Safe area is very subjective. Often the "safest" areas are town are far from transit and not as easy to get to. Most downtowns often have higher crime but are much easier to get to and often are where many escorts seem to live.

True, "safe" is subjective.

I considered being a suburban escort for a while (there aren't a ton, least not near Toronto/in Ontario) because they seem like underserved areas and by luck, all the gents I attracted while living there were awesome and all except one have become repeat clients...plus the guys I traveled to in the 'burbs while living downtown were/are also great.  But in the end, there just aren't enough dudes hiring in the 'burbs (or not enough willing to hire close to home, at least--many go to the city or the hotels near the airport for encounters).  It seems that living downtown where there's a higher volume of people and you're closer to more hotels, is the better bet.

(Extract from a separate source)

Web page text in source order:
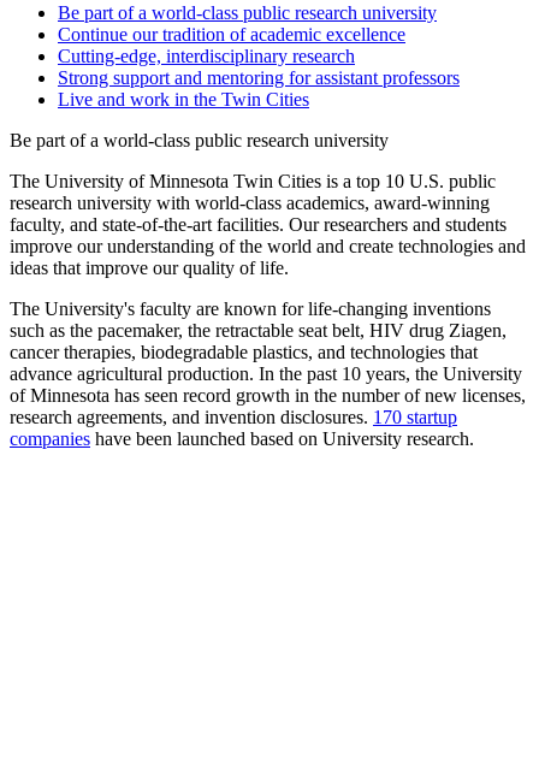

Maybe some providers on here have had success entertaining in the 'burbs long term, though.

Thanks for sharing, loved reading about the two hot room set-ups.

Whether to have porn playing or not when the guy comes in is an interesting call.  Over the years, I've had guys ask for some to be playing in the background, whereas others have commented that they don't like it when other providers have porn on because they're concerned or annoyed at the possibility that the provider is stealing glances at the porn rather than concentrating on them.

I don't mind it either way.  It's hot background noise, but not required.  Will happily put it on if requested, or have it on already if I'm with a regular who I know enjoys it.  Best bet seems to be to default to having it playing, and the gent can ask for it to be turned off.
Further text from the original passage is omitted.